Wednesday, March 14, 2007

Reddit is better than Digg!

If you were following my little experiment yesterday, you will know that I was trying to discover which of the two services, Reddit.com or Digg.com is "better".

What do I mean by "better"? Well, I am looking from the point of view of someone trying to spread the word about a particular piece of news, perhaps a news site, or a regular web site hoping to draw attention to a new feature, product etc. They want to know which of these two services is going to bring their site the most visitors, right?

I devised an incredibly scientific (ha!) experiment whereby I submitted the same gripping story to both services at the same time, and then kept an eye on my server logs (actually, I use a great little freeware PHP-based program called TraceWatch) to see how much traffic came my way as a provable direct referral from each site in the subsequent 24 hour period.


The results
Well, first off, don't expect to hear huge figures! The story headline was pretty weak and you have to have a pretty good leadline to create a buzz on these services. I may well try again at some point with a slightly more, shall we say, sensational headline (just gotta wait for something sensational to happen!)
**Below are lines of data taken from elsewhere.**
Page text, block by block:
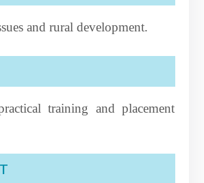
and rural development.
training and placement
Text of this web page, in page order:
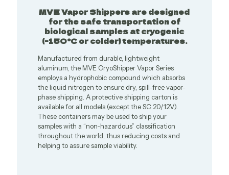
MVE Vapor Shippers are designed
for the safe transportation of
biological samples at cryogenic
(-150°C or colder) temperatures.
Manufactured from durable, lightweight
aluminum, the MVE CryoShipper Vapor Series
employs a hydrophobic compound which absorbs
the liquid nitrogen to ensure dry, spill-free vapor-
phase shipping. A protective shipping carton is
available for all models (except the SC 20/12V).
These containers may be used to ship your
samples with a “non-hazardous” classification
throughout the world, thus reducing costs and
helping to assure sample viability.
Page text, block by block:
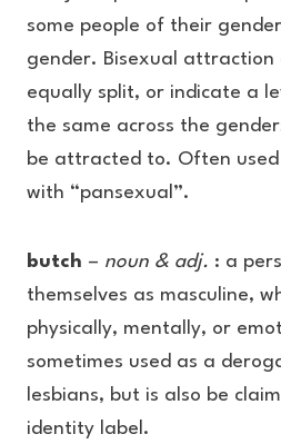
some people of their
gender. Bisexual attraction
equally split, or indicate a
the same across the
be attracted to. Often
with “pansexual”.
butch – noun & adj. : a
themselves as masculine,
physically, mentally, or
sometimes used as a
lesbians, but is also be
identity label.
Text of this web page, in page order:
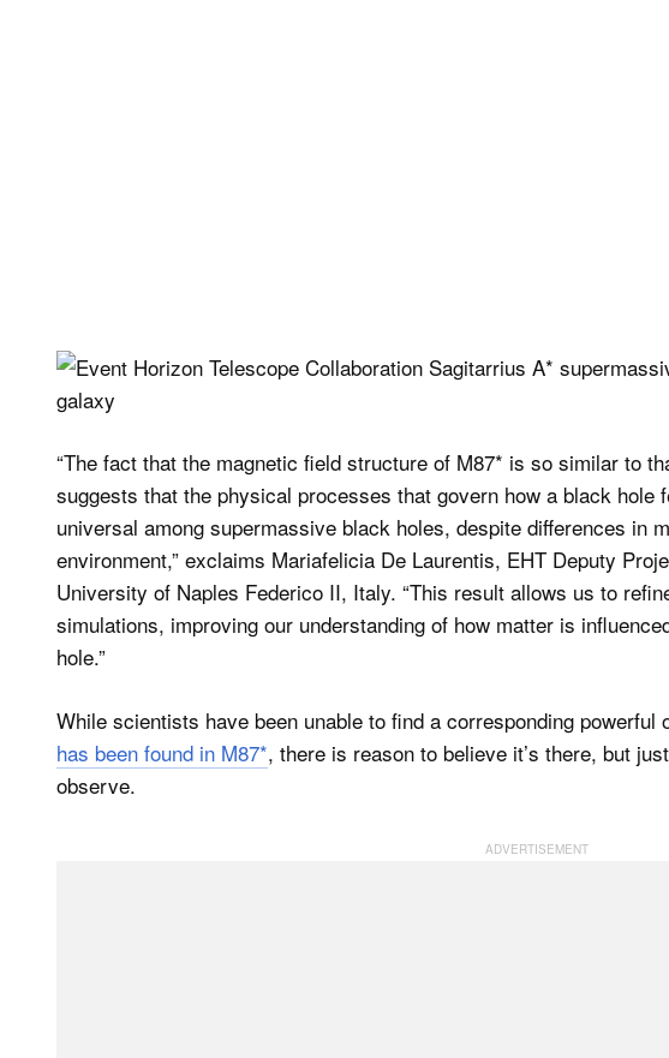
“The fact that the magnetic field structure of M87* is so similar to
suggests that the physical processes that govern how a black hole
universal among supermassive black holes, despite differences in
environment,” exclaims Mariafelicia De Laurentis, EHT Deputy
University of Naples Federico II, Italy. “This result allows us to
simulations, improving our understanding of how matter is
hole.”
While scientists have been unable to find a corresponding
has been found in M87*, there is reason to believe it’s there, but
observe.
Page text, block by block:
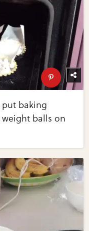
put baking
balls on
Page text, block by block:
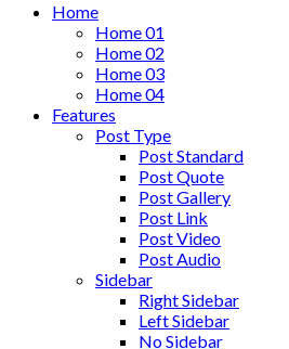
Home
Home 01
Home 02
Home 03
Home 04
Features
Post Type
Post Standard
Post Quote
Post Gallery
Post Link
Post Video
Post Audio
Sidebar
Right Sidebar
Left Sidebar
No Sidebar
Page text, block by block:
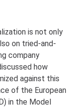
is not only
on tried-and-
company
how
against this
of the European
in the Model
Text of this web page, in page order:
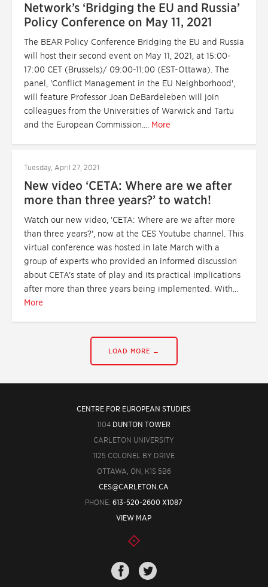
Network’s ‘Bridging the EU and Russia’
Policy Conference on May 11, 2021
The BEAR Policy Conference Bridging the EU and Russia
will host their second event on May 11, 2021, at 15:00-
17:00 CET (Brussels)/ 09:00-11:00 (EST-Ottawa). The
panel, 'Conflict Management in the EU Neighborhood',
will feature Professor Joan DeBardeleben will join
colleagues from the Universities of Warwick and Tartu
and the European Commission.... More
Tuesday, April 27, 2021
New video ‘CETA: Where are we after
more than three years?’ to watch!
Watch our new video, 'CETA: Where are we after more
than three years?', now at the CES Youtube channel. This
virtual conference was hosted in late March with a
group of experts who provided an informed discussion
about CETA’s state of play and its practical implications
after more than three years being implemented. With...
More
LOAD MORE →
CENTRE FOR EUROPEAN STUDIES
1104 DUNTON TOWER
CARLETON UNIVERSITY
1125 COLONEL BY DRIVE
OTTAWA, ON, K1S 5B6
CES@CARLETON.CA
PHONE:613-520-2600 X1087
VIEW MAP
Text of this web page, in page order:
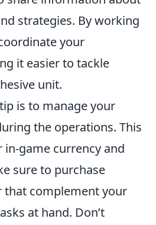
strategies. By working
your
it easier to tackle
unit.
is to manage your
the operations. This
game currency and
sure to purchase
that complement your
at hand. Don’t
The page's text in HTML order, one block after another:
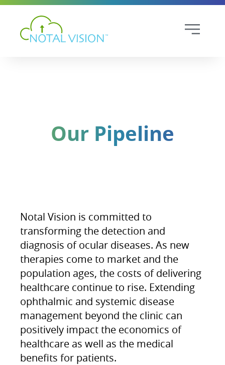
Our Pipeline
Notal Vision is committed to
transforming the detection and
diagnosis of ocular diseases. As new
therapies come to market and the
population ages, the costs of delivering
healthcare continue to rise. Extending
ophthalmic and systemic disease
management beyond the clinic can
positively impact the economics of
healthcare as well as the medical
benefits for patients.
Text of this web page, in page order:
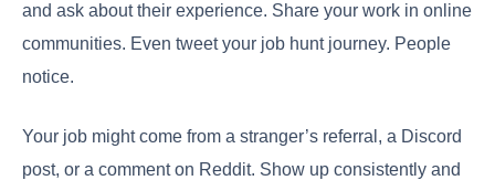
and ask about their experience. Share your work in online
communities. Even tweet your job hunt journey. People
notice.
Your job might come from a stranger’s referral, a Discord
post, or a comment on Reddit. Show up consistently and
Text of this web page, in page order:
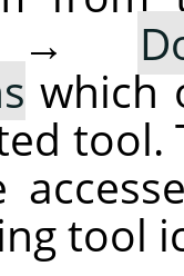
which
tool.
tool
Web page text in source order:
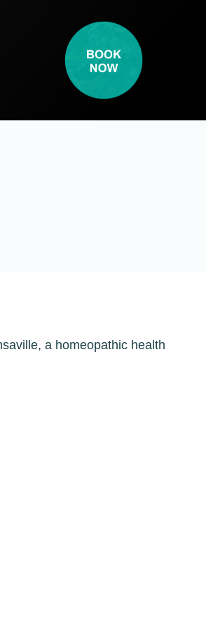
a homeopathic health

But even these feeble results confirm what I had already believed to be the case:

  • Digg - 12 hits
  • Reddit - 41 hits!!
And the winner is.... Reddit! For Digg, all 12 hits happened in the first 8 hours, while Reddit continued to provide hits, albeit tailing off drastically, for the whole 24 hour period.

I have noticed with any stories I submit to both services that Reddit consistently sends more visitors to my site/blog/whatever (I have had hits in the 100's before, with a more interesting story!), but I had never officially tested it.

Quality or quantity?
Now the question for web publishers is what is the "quality" of those hits in terms of actual interest of the reader in my site, my company, my product (although I must mention that they are primarily news sites, and should not be abused for the promotion of products - such submissions get "buried" or shunted down the line pretty quickly anyway)?

That will be another experiment, another day. I would like to hear readers' comments though - maybe you have your own take on this, and I bet you can rip my methodology apart too!

Is Reddit really better than Digg, or am I just asking to get buried!?

Video-on-demand will help reduce piracy?

Amazon seems to really be pushing it's new product, Unbox, a video-on-demand/download service that it launched at the beginning of this year. Another mail went around to us affiliates today, reminding us of the service.

The service ties in with the TiVo system (Series2 or Series3 TiVo) and allows you to effectively buy or rent videos by downloading them to your TiVo DVR device for a fee. In the case of rentals you then typically have 30 days to watch the video, but only 24 hours to complete the viewing once you have pressed Play.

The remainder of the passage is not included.